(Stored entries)

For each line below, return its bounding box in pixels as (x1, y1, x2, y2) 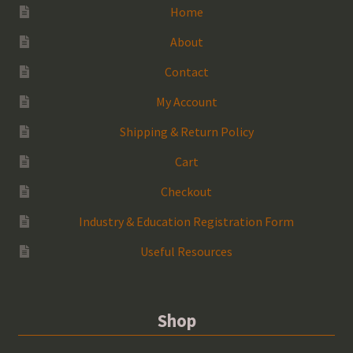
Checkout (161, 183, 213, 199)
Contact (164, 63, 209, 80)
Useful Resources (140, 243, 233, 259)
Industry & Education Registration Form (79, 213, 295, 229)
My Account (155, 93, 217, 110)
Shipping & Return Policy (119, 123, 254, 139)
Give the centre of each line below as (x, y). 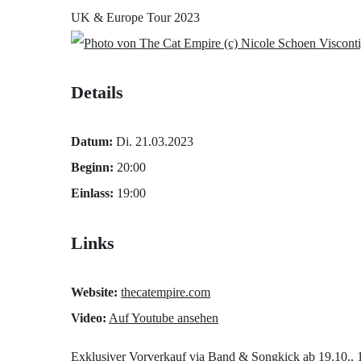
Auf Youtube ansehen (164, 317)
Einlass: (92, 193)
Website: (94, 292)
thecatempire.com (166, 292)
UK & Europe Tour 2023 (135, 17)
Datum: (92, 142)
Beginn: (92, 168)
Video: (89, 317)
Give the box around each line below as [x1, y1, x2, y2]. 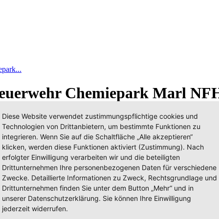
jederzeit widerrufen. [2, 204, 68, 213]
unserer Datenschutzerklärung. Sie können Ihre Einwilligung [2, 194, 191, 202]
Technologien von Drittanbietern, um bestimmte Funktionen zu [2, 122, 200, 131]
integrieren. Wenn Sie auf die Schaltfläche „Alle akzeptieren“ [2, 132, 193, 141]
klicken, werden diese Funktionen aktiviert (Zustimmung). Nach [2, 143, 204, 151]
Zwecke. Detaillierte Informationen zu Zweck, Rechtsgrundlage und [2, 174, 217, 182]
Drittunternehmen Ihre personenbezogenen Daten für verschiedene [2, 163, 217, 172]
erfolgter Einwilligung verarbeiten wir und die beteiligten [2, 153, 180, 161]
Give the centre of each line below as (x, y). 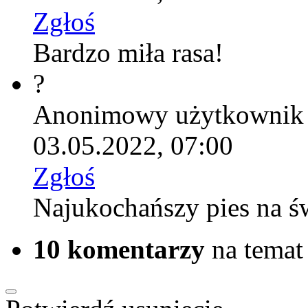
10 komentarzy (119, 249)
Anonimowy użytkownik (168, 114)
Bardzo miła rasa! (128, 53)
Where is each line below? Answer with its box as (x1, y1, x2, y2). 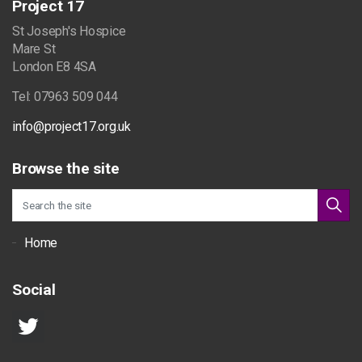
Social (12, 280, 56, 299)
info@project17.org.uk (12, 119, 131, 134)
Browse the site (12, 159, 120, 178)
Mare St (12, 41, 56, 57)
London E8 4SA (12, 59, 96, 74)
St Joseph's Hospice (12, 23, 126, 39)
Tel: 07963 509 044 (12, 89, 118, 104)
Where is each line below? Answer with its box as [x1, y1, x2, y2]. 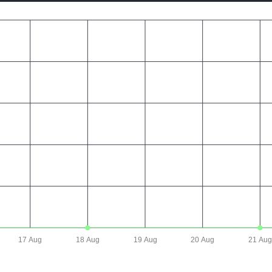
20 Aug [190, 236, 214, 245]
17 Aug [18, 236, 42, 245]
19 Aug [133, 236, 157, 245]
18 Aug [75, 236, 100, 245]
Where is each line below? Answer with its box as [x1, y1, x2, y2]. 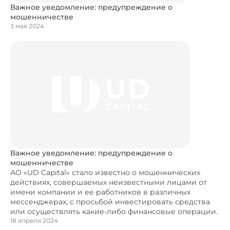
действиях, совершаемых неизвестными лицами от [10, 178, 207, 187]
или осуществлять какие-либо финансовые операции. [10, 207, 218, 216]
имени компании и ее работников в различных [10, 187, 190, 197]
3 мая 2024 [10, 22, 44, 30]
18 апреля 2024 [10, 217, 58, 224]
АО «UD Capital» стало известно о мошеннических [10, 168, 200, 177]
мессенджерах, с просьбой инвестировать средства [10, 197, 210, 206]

---

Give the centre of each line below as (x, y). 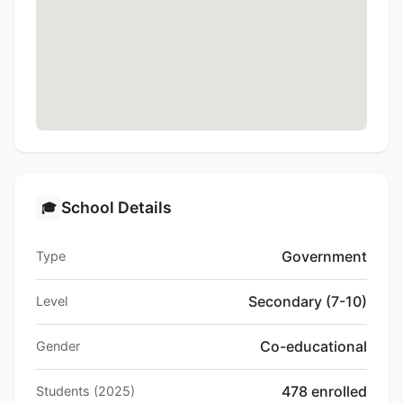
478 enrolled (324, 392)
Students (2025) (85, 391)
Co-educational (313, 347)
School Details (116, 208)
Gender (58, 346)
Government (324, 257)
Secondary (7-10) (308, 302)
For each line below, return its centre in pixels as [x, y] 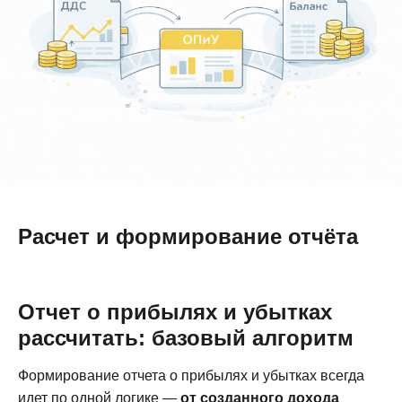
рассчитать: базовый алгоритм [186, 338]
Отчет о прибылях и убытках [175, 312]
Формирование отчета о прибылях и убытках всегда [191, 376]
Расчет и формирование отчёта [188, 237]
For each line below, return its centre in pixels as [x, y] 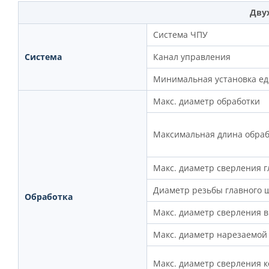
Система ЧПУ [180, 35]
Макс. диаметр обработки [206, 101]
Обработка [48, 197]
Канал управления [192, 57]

--

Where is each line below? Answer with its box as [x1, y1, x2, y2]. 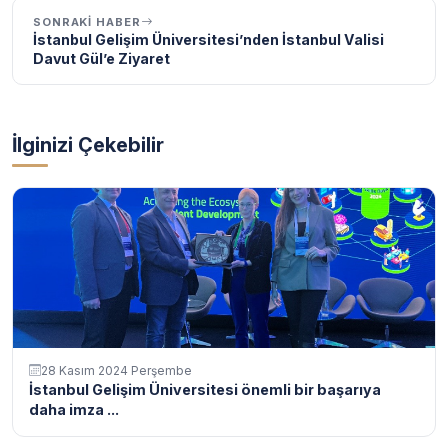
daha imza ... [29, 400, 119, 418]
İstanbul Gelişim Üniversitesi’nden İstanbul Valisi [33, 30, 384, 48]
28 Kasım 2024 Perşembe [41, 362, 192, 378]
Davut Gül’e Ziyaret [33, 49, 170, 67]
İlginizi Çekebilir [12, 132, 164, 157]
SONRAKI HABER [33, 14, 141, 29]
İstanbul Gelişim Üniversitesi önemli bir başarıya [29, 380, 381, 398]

- [EXERCISE OBJECTIVE]: Transcribe exactly the lines above, beginning at the one with "10 komentarzy (119, 249)" and going up to and including the one with "St Joseph's Hospice (12, 23, 126, 39)". Pictures do not belong in the copy.

- [TASK SOLUTION]:
10 komentarzy (119, 249)
Anonimowy użytkownik (168, 114)
Bardzo miła rasa! (128, 53)
Where is each line below? Answer with its box as (x1, y1, x2, y2). 
Social (12, 280, 56, 299)
info@project17.org.uk (12, 119, 131, 134)
Browse the site (12, 159, 120, 178)
Mare St (12, 41, 56, 57)
London E8 4SA (12, 59, 96, 74)
St Joseph's Hospice (12, 23, 126, 39)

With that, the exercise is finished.